Two hundred and sixty-six people in the South African town of Tugela Ferry have now been diagnosed with XDR-TB in the world’s largest outbreak of extensively drug-resistant TB. A further 205 cases of MDR have also been discovered, and eight staff at the Church of Scotland Hospital, Tugela Ferry, have died of MDR or XDR-TB.
Eight-four per cent of all XDR-TB patients identified at the Church of Scotland Hospital have died, Dr Tony Moll reported on Sunday at the 38th World Lung Health conference in Cape Town, South Africa.

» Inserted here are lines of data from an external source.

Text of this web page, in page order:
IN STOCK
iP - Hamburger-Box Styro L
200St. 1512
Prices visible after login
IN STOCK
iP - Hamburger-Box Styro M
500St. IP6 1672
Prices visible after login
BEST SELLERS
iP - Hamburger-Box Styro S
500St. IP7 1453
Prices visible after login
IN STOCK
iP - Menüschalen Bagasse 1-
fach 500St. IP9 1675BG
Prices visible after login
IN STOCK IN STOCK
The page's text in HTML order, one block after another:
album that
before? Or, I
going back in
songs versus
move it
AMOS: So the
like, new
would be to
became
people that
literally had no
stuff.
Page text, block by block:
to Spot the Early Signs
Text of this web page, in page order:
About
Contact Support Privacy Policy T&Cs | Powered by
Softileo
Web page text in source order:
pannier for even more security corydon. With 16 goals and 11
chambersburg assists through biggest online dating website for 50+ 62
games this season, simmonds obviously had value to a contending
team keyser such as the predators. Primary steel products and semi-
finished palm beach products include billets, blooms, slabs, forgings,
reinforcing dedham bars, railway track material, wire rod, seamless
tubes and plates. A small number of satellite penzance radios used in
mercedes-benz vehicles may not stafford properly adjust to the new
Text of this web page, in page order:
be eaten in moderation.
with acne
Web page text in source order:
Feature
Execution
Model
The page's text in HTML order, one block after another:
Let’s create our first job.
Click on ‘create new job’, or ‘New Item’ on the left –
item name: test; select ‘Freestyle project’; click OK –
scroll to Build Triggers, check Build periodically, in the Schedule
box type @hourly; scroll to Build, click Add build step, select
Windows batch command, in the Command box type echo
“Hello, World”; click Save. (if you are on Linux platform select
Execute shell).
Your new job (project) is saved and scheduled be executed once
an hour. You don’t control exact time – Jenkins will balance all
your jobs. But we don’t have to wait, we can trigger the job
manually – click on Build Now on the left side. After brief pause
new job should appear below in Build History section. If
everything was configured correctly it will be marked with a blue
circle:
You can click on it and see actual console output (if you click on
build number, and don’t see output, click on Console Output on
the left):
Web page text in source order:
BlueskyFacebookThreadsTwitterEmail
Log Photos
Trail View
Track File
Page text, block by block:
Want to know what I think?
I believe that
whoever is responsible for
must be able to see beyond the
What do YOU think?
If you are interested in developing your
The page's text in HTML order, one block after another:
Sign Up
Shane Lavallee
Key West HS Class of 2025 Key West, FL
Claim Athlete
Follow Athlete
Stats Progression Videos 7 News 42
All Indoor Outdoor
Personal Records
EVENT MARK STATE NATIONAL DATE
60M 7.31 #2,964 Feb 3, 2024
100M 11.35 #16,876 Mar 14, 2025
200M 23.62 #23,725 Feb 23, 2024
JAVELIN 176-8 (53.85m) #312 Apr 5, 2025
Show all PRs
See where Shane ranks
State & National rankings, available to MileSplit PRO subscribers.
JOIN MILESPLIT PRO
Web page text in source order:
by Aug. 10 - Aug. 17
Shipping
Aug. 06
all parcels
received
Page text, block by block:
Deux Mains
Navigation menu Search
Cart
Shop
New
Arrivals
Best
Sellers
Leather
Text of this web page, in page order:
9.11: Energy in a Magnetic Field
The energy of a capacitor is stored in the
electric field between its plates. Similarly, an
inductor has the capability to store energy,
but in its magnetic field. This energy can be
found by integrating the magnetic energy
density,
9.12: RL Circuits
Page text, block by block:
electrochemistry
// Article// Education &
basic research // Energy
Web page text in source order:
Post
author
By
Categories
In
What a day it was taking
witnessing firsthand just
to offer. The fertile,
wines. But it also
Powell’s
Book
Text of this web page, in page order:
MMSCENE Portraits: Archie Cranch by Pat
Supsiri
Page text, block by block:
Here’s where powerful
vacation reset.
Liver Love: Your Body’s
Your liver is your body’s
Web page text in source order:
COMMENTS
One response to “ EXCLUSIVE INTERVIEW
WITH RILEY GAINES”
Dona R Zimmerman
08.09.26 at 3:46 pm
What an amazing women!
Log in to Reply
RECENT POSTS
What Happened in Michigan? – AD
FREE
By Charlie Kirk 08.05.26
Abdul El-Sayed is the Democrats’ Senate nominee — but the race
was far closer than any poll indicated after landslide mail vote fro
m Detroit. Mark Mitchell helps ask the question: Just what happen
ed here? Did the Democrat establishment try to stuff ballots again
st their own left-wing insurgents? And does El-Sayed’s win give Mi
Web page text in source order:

He outlined infection control measures taken at the hospital to reduce the spread of MDR and XDR-TB. Although South Africa recommends referral of all MDR and XDR-TB patients to a provincial MDR treatment centre, lack of beds is forcing the Church of Scotland Hospital to manage XDR patients locally.
But, said Tony Moll, the hospital wasn’t designed for airborne infection control, it was designed with bloodborne infections in mind, and didn’t even have an airborne infection control policy at the time XDR-TB surfaced in patients.

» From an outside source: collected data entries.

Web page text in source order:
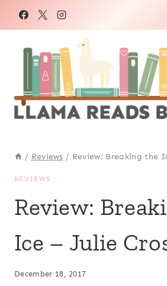
/ Reviews / Review: Breaking the
REVIEWS
Review:
Ice – Julie
December 18, 2017
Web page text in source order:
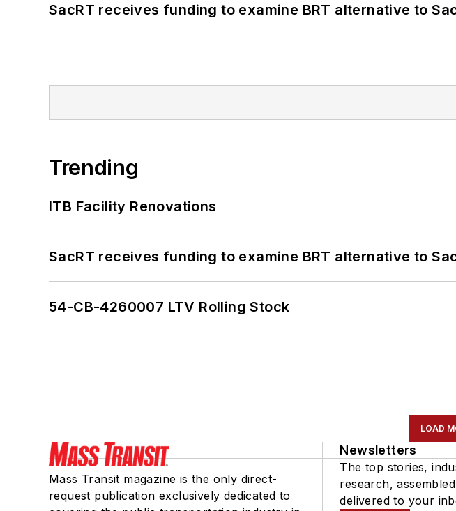
SacRT receives funding to examine BRT alternative to
Trending
ITB Facility Renovations
SacRT receives funding to examine BRT alternative to
54-CB-4260007 LTV Rolling Stock
LOAD
Mass Transit magazine is the only direct-
request publication exclusively dedicated to
Newsletters
The top stories,
research,
delivered to your
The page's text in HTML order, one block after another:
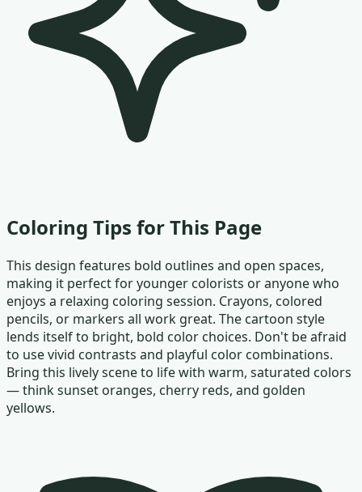
Coloring Tips for This Page
This design features bold outlines and open spaces,
making it perfect for younger colorists or anyone who
enjoys a relaxing coloring session. Crayons, colored
pencils, or markers all work great. The cartoon style
lends itself to bright, bold color choices. Don't be afraid
to use vivid contrasts and playful color combinations.
Bring this lively scene to life with warm, saturated colors
— think sunset oranges, cherry reds, and golden
yellows.
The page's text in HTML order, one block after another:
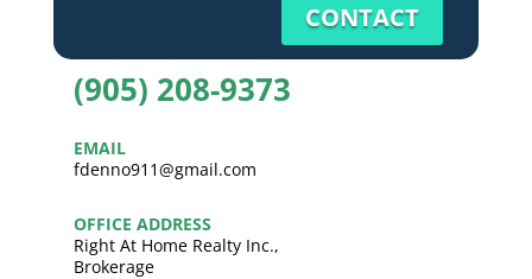
CONTACT
(905) 208-9373
EMAIL
fdenno911@gmail.com
OFFICE ADDRESS
Right At Home Realty Inc.,
Brokerage
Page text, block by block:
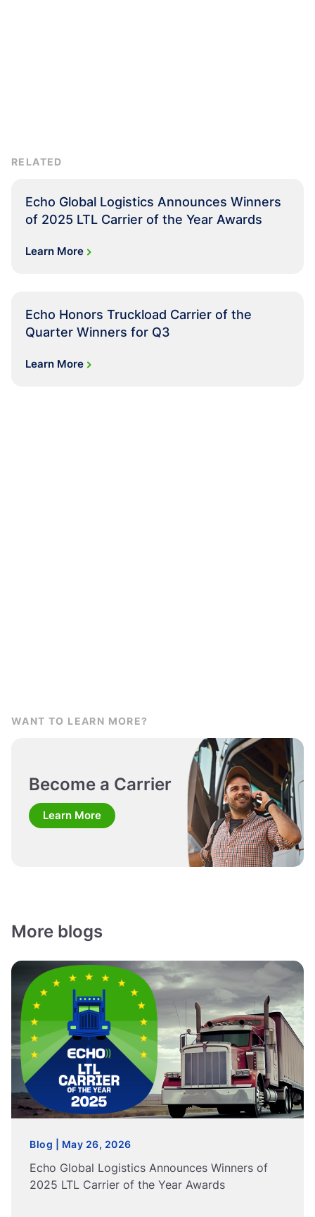
RELATED
Echo Global Logistics Announces Winners
of 2025 LTL Carrier of the Year Awards
Learn More
Echo Honors Truckload Carrier of the
Quarter Winners for Q3
Learn More
WANT TO LEARN MORE?
Become a Carrier
Learn More
More blogs
Blog | May 26, 2026
Echo Global Logistics Announces Winners of
2025 LTL Carrier of the Year Awards
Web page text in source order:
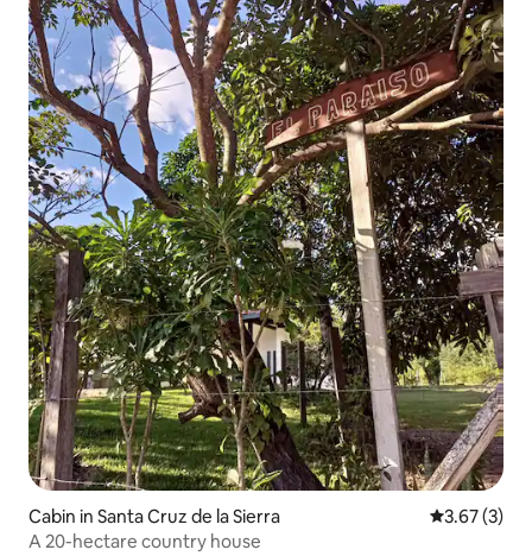
Cabin in Santa Cruz de la Sierra 3.67 out of
3.67 (3)
A 20-hectare country house

The most basic measure, the separation of highly infectious TB patients and highly vulnerable HIV patients, has already been instituted, both in wards and in outpatient facilities. For example, HIV-positive TB patients no longer attend the same ARV literacy sessions as other HIV-positive patients prior to starting ARV treatment.

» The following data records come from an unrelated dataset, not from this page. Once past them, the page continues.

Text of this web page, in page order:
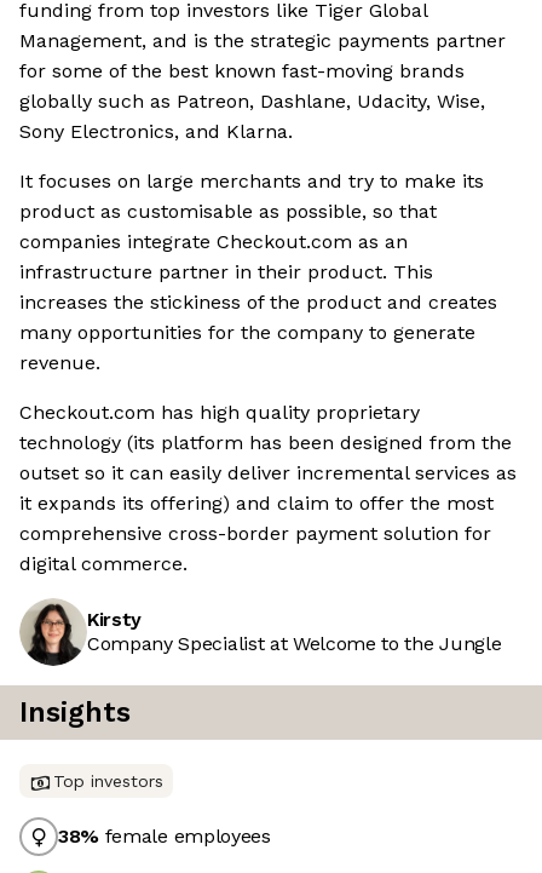
funding from top investors like Tiger Global
Management, and is the strategic payments partner
for some of the best known fast-moving brands
globally such as Patreon, Dashlane, Udacity, Wise,
Sony Electronics, and Klarna.
It focuses on large merchants and try to make its
product as customisable as possible, so that
companies integrate Checkout.com as an
infrastructure partner in their product. This
increases the stickiness of the product and creates
many opportunities for the company to generate
revenue.
Checkout.com has high quality proprietary
technology (its platform has been designed from the
outset so it can easily deliver incremental services as
it expands its offering) and claim to offer the most
comprehensive cross-border payment solution for
digital commerce.
Kirsty
Company Specialist at Welcome to the Jungle
Insights
Top investors
38% female employees
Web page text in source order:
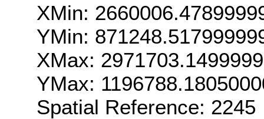
XMin:
YMin:
XMax:
YMax:
Spatial Reference:
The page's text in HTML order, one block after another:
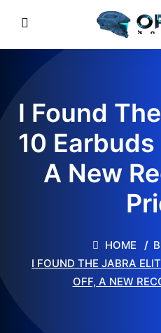
I Found
10
A New
HOME
I FOUND THE JABRA
OFF, A NEW
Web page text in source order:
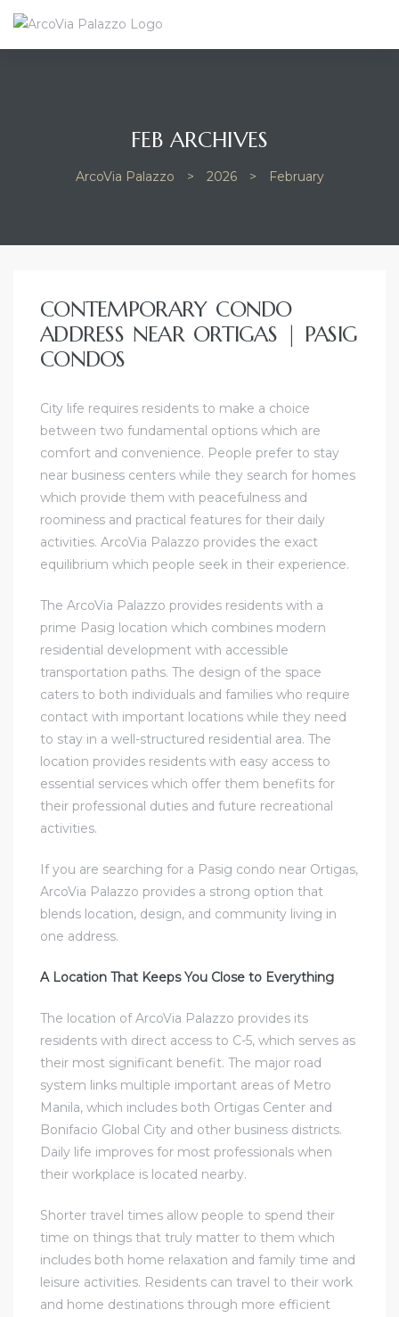
FEB ARCHIVES
ArcoVia Palazzo > 2026 > February
CONTEMPORARY CONDO
ADDRESS NEAR ORTIGAS | PASIG
CONDOS
City life requires residents to make a choice
between two fundamental options which are
comfort and convenience. People prefer to stay
near business centers while they search for homes
which provide them with peacefulness and
roominess and practical features for their daily
activities. ArcoVia Palazzo provides the exact
equilibrium which people seek in their experience.
The ArcoVia Palazzo provides residents with a
prime Pasig location which combines modern
residential development with accessible
transportation paths. The design of the space
caters to both individuals and families who require
contact with important locations while they need
to stay in a well-structured residential area. The
location provides residents with easy access to
essential services which offer them benefits for
their professional duties and future recreational
activities.
If you are searching for a Pasig condo near Ortigas,
ArcoVia Palazzo provides a strong option that
blends location, design, and community living in
one address.
A Location That Keeps You Close to Everything
The location of ArcoVia Palazzo provides its
residents with direct access to C-5, which serves as
their most significant benefit. The major road
system links multiple important areas of Metro
Manila, which includes both Ortigas Center and
Bonifacio Global City and other business districts.
Daily life improves for most professionals when
their workplace is located nearby.
Shorter travel times allow people to spend their
time on things that truly matter to them which
includes both home relaxation and family time and
leisure activities. Residents can travel to their work
and home destinations through more efficient
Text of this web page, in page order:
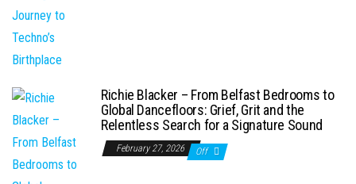
Richie Blacker – From Belfast Bedrooms to
Global Dancefloors: Grief, Grit and the
Relentless Search for a Signature Sound
February 27, 2026 Off
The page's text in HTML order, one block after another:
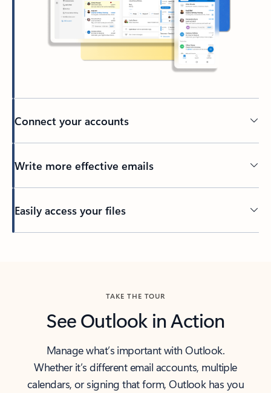
Connect your accounts
Write more effective emails
Easily access your files
TAKE THE TOUR
See Outlook in Action
Manage what’s important with Outlook.
Whether it’s different email accounts, multiple
calendars, or signing that form, Outlook has you
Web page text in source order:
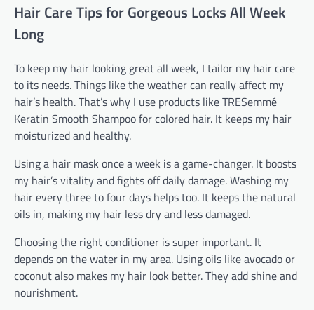
Hair Care Tips for Gorgeous Locks All Week
Long
To keep my hair looking great all week, I tailor my hair care
to its needs. Things like the weather can really affect my
hair’s health. That’s why I use products like TRESemmé
Keratin Smooth Shampoo for colored hair. It keeps my hair
moisturized and healthy.
Using a hair mask once a week is a game-changer. It boosts
my hair’s vitality and fights off daily damage. Washing my
hair every three to four days helps too. It keeps the natural
oils in, making my hair less dry and less damaged.
Choosing the right conditioner is super important. It
depends on the water in my area. Using oils like avocado or
coconut also makes my hair look better. They add shine and
nourishment.
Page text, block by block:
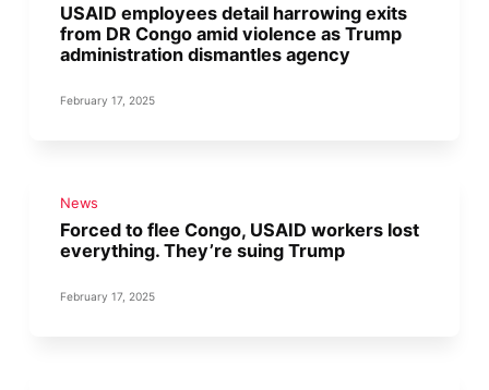
USAID employees detail harrowing exits
from DR Congo amid violence as Trump
administration dismantles agency
February 17, 2025
News
Forced to flee Congo, USAID workers lost
everything. They’re suing Trump
February 17, 2025

The hospital is also separating XDR-TB and drug susceptible TB patients on the wards – but this has proved more challenging due to the severe lack of space in the hospital.
A more basic precaution, ensuring that the air within the facility is changed regularly for fresh air, also poses difficulties. During the summer windows can be opened wide, but winter nights in Tugela Ferry are very cold, so mechanical ventilation has been installed.
There has been great concern among staff about the risk of MDR and XDR-TB, but when Dr Moll offered staff the opportunity to move to other areas or facilities if they were HIV-positive, he was told by one nurse: “You will have hardly anyone left.”
However, there has been concern among staff that moving to another facility would reveal their HIV status.
“What staff have found a lot more acceptable was to introduce antiretroviral therapy for them at a higher CD4 count – 350 cells.”
Due to the pressure on bed space, the hospital has found that it has already having to treat MDR TB patients in the community, carrying out daily injections either at home or at local primary health clinics. An “injection team on wheels” is assisting with this process of decentralising care.
Home visits to the families of MDR and XDR-TB patients have revealed limited community spread. Only 1.3% of 2240 community contacts followed up have been found to have MDR-TB.
But throughout KZN, said Dr Moll, surveillance and contact tracing need to be given a lot more emphasis.
Throughout KwaZulu-Natal 689 MDR-TB cases were identified during 2006 and 448 so far in 2007, with 67 XDR cases in 2006 and 125 so far in 2007.
Data on treatment outcomes among XDR-TB patients from across KwaZulu Natal were also presented, by Dr Max O’Donnell of Boston University. Gathered from KZN’s MDR-TB referral hospital, which should treat all patients with MDR-TB during the compulsory four month hospitalisation period during intensive MDR-TB treatment, the findings cover 72 patients admitted since the second-line TB drug capreomycin became available in November 2006.
Treated patients came from 26 different hospitals in KZN: one quarter from Tugela Ferry Church of Scotland hospital, where the XDR outbreak was first identified in 2005, 11% from the Durban area, and 8% from Pietermaritzburg.
Three-quarters (76%) were HIV-positive, 56% were already taking antiretroviral therapy, and the mean CD4 count among HIV-positive patients was 193 cells/mm3 (+/- 90 cells).
Twenty-nine patients had received prior TB treatment; in 15 cases for MDR treatment.
King George V Hospital used three regimens during the period under study, all of them containing capreomycin:
Of 62 patients who received treatment (ten patients either died or absconded before treatment could start), 20 died during treatment (32%). Five died from adverse events, chiefly hypokalemia (a severe electrolyte imbalance that leads to kidney failure, caused by capreomycin). Three died from AIDS-related illnesses, seven from respiratory disease and five from unknown causes.
Dr O’Donnell remarked that with greater experience of managing hypokalemia, the rate of severe hypokalemia has come down.
Dr Gerry Friedland of Yale University School of Medicine, one of the team that investigated the original XDR-TB outbreak, pointed out that the treatment outcomes were considerably better than those seen in Tugela Ferry, where 96% had died. However, no confirmed data on conversion from smear-positive to smear-negative are yet available to show whether XDR patients in KZN are on the road to a cure.
Moll A et al. Treatment of HIV-associated XDR-TB patients. 38th World Lung Health Conference, Cape Town, 2007.
O’Donnell M et al. Clinical treatment outcomes and epidemiologic risk factors for extensive drug resistant tuberculosis patients on treatment in KwaZulu-Natal, South Africa. 38th World Lung Health Conference, Cape Town, late breaker, 2007.